When you print the records below, keep every word exact and leave out the images.

▼

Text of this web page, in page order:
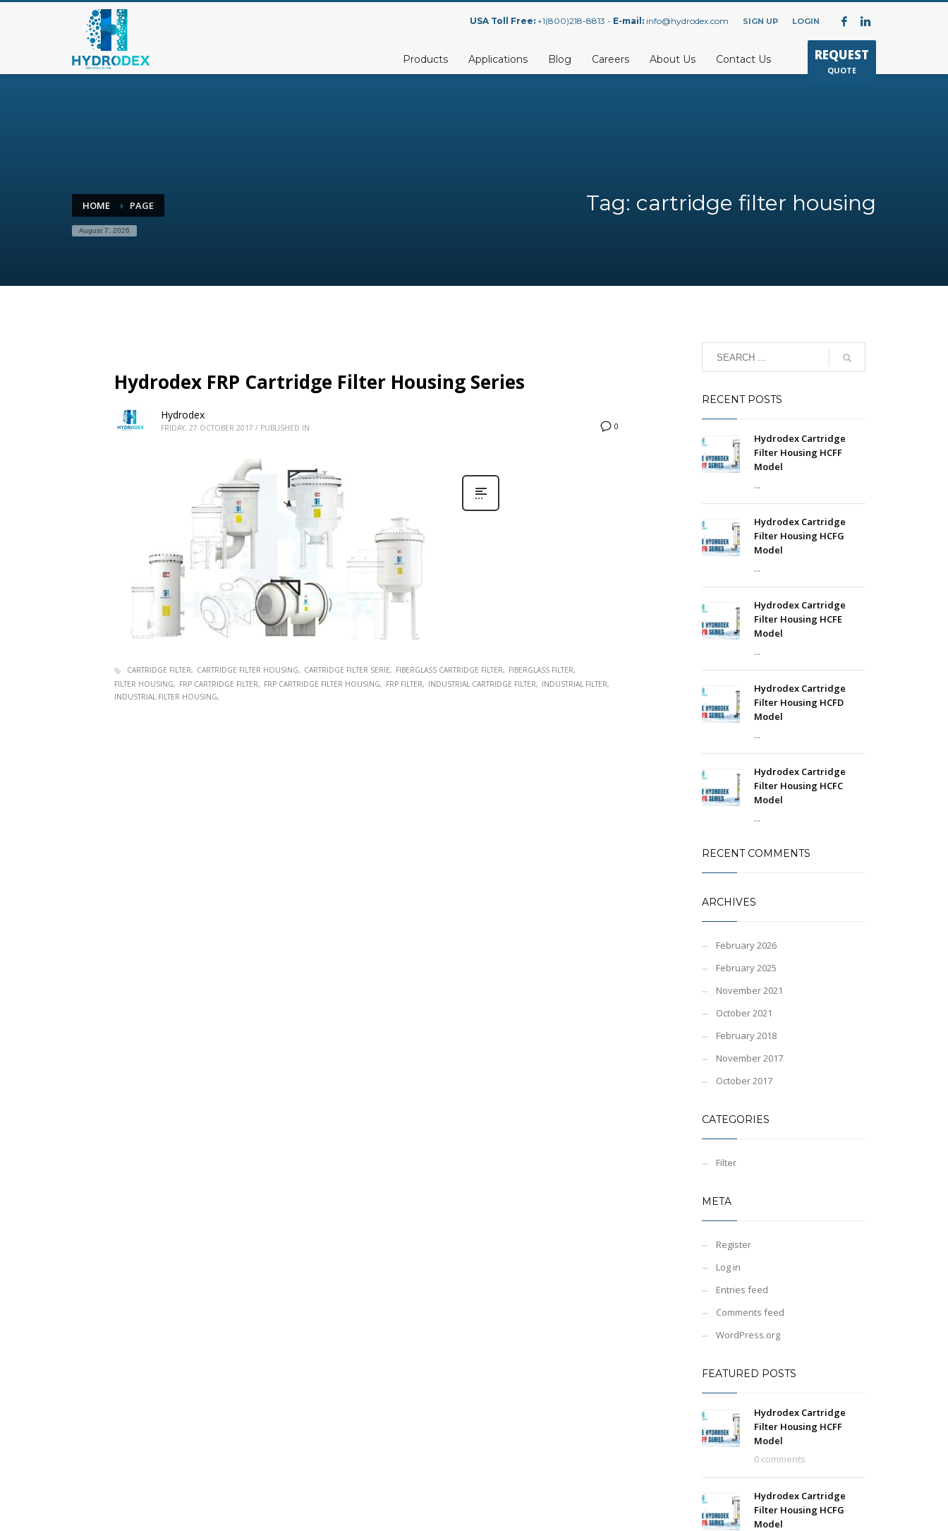
USA Toll Free: +1(800)218-8813 - E-mail: info@hydrodex.com SIGN UP LOGIN
Products Applications Blog Careers About Us Contact Us REQUEST
QUOTE
HOME PAGE
August 7, 2026
Tag: cartridge filter housing
Hydrodex FRP Cartridge Filter Housing Series
0
Hydrodex
FRIDAY, 27 OCTOBER 2017 / PUBLISHED IN
CARTRIDGE FILTER CARTRIDGE FILTER HOUSING CARTRIDGE FILTER SERIE FIBERGLASS CARTRIDGE FILTER
FIBERGLASS FILTER
FILTER HOUSING
FRP CARTRIDGE FILTER FRP CARTRIDGE FILTER HOUSING FRP FILTER INDUSTRIAL CARTRIDGE FILTER
INDUSTRIAL FILTER
INDUSTRIAL FILTER HOUSING
RECENT POSTS
Hydrodex Cartridge
Filter Housing HCFF
Model
...
Hydrodex Cartridge
Filter Housing HCFG
Model
...
Hydrodex Cartridge
Filter Housing HCFE
Model
...
Hydrodex Cartridge
Filter Housing HCFD
Model
...
Hydrodex Cartridge
Filter Housing HCFC
Model
...
RECENT COMMENTS
ARCHIVES
February 2026
February 2025
November 2021
October 2021
February 2018
November 2017
October 2017
CATEGORIES
Filter
META
Register
Log in
Entries feed
Comments feed
WordPress.org
FEATURED POSTS
Hydrodex Cartridge
Filter Housing HCFF
Model
0 comments
Hydrodex Cartridge
Filter Housing HCFG
Model
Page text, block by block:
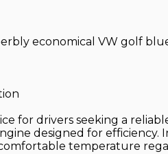
economical VW golf
for drivers seeking a
designed for
temperature
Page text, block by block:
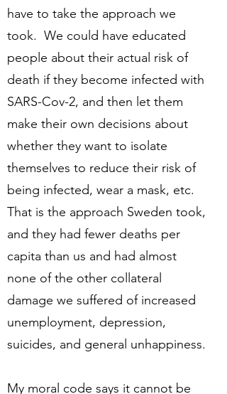
have to take the approach we
took. We could have educated
people about their actual risk of
death if they become infected with
SARS-Cov-2, and then let them
make their own decisions about
whether they want to isolate
themselves to reduce their risk of
being infected, wear a mask, etc.
That is the approach Sweden took,
and they had fewer deaths per
capita than us and had almost
none of the other collateral
damage we suffered of increased
unemployment, depression,
suicides, and general unhappiness.
My moral code says it cannot be
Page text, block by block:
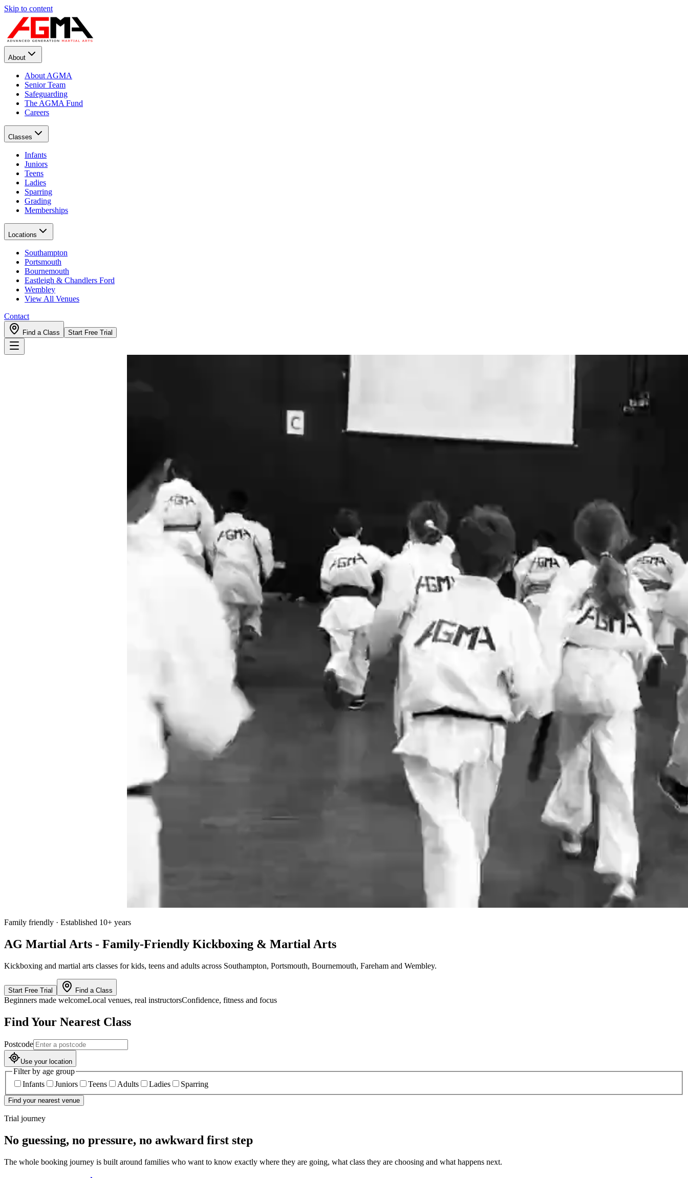
Skip to content
About
About AGMA
Senior Team
Safeguarding
The AGMA Fund
Careers
Classes
Infants
Juniors
Teens
Ladies
Sparring
Grading
Memberships
Locations
Southampton
Portsmouth
Bournemouth
Eastleigh & Chandlers Ford
Wembley
View All Venues
Contact
Find a Class Start Free Trial
Family friendly · Established 10+ years
AG Martial Arts - Family-Friendly Kickboxing & Martial Arts
Kickboxing and martial arts classes for kids, teens and adults across Southampton, Portsmouth, Bournemouth, Fareham and Wembley.
Start Free Trial Find a Class
Beginners made welcomeLocal venues, real instructorsConfidence, fitness and focus
Find Your Nearest Class
Postcode
Use your location
Filter by age group
Infants
Juniors Teens Adults Ladies Sparring
Find your nearest venue
Trial journey
No guessing, no pressure, no awkward first step
The whole booking journey is built around families who want to know exactly where they are going, what class they are choosing and what happens next.
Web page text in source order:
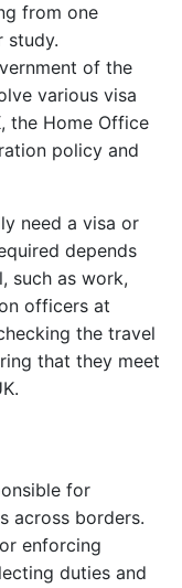
from one
study.
of the
various visa
the Home Office
policy and
need a visa or
depends
such as work,
officers at
the travel
that they meet
for
across borders.
enforcing
duties and
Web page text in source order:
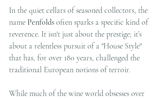
In the quiet cellars of seasoned collectors, the
name Penfolds often sparks a specific kind of
reverence. It isn't just about the prestige; it’s
about a relentless pursuit of a "House Style"
that has, for over 180 years, challenged the
traditional European notions of terroir.
While much of the wine world obsesses over

▲

== Written solution ==
Text of this web page, in page order:
USA Toll Free: +1(800)218-8813 - E-mail: info@hydrodex.com SIGN UP LOGIN
Products Applications Blog Careers About Us Contact Us REQUEST
QUOTE
HOME PAGE
August 7, 2026
Tag: cartridge filter housing
Hydrodex FRP Cartridge Filter Housing Series
0
Hydrodex
FRIDAY, 27 OCTOBER 2017 / PUBLISHED IN
CARTRIDGE FILTER CARTRIDGE FILTER HOUSING CARTRIDGE FILTER SERIE FIBERGLASS CARTRIDGE FILTER
FIBERGLASS FILTER
FILTER HOUSING
FRP CARTRIDGE FILTER FRP CARTRIDGE FILTER HOUSING FRP FILTER INDUSTRIAL CARTRIDGE FILTER
INDUSTRIAL FILTER
INDUSTRIAL FILTER HOUSING
RECENT POSTS
Hydrodex Cartridge
Filter Housing HCFF
Model
...
Hydrodex Cartridge
Filter Housing HCFG
Model
...
Hydrodex Cartridge
Filter Housing HCFE
Model
...
Hydrodex Cartridge
Filter Housing HCFD
Model
...
Hydrodex Cartridge
Filter Housing HCFC
Model
...
RECENT COMMENTS
ARCHIVES
February 2026
February 2025
November 2021
October 2021
February 2018
November 2017
October 2017
CATEGORIES
Filter
META
Register
Log in
Entries feed
Comments feed
WordPress.org
FEATURED POSTS
Hydrodex Cartridge
Filter Housing HCFF
Model
0 comments
Hydrodex Cartridge
Filter Housing HCFG
Model
Page text, block by block:
economical VW golf
for drivers seeking a
designed for
temperature
Page text, block by block:
have to take the approach we
took. We could have educated
people about their actual risk of
death if they become infected with
SARS-Cov-2, and then let them
make their own decisions about
whether they want to isolate
themselves to reduce their risk of
being infected, wear a mask, etc.
That is the approach Sweden took,
and they had fewer deaths per
capita than us and had almost
none of the other collateral
damage we suffered of increased
unemployment, depression,
suicides, and general unhappiness.
My moral code says it cannot be
Page text, block by block:
Skip to content
About
About AGMA
Senior Team
Safeguarding
The AGMA Fund
Careers
Classes
Infants
Juniors
Teens
Ladies
Sparring
Grading
Memberships
Locations
Southampton
Portsmouth
Bournemouth
Eastleigh & Chandlers Ford
Wembley
View All Venues
Contact
Find a Class Start Free Trial
Family friendly · Established 10+ years
AG Martial Arts - Family-Friendly Kickboxing & Martial Arts
Kickboxing and martial arts classes for kids, teens and adults across Southampton, Portsmouth, Bournemouth, Fareham and Wembley.
Start Free Trial Find a Class
Beginners made welcomeLocal venues, real instructorsConfidence, fitness and focus
Find Your Nearest Class
Postcode
Use your location
Filter by age group
Infants
Juniors Teens Adults Ladies Sparring
Find your nearest venue
Trial journey
No guessing, no pressure, no awkward first step
The whole booking journey is built around families who want to know exactly where they are going, what class they are choosing and what happens next.
Web page text in source order:
from one
study.
of the
various visa
the Home Office
policy and
need a visa or
depends
such as work,
officers at
the travel
that they meet
for
across borders.
enforcing
duties and
Web page text in source order:
In the quiet cellars of seasoned collectors, the
name Penfolds often sparks a specific kind of
reverence. It isn't just about the prestige; it’s
about a relentless pursuit of a "House Style"
that has, for over 180 years, challenged the
traditional European notions of terroir.
While much of the wine world obsesses over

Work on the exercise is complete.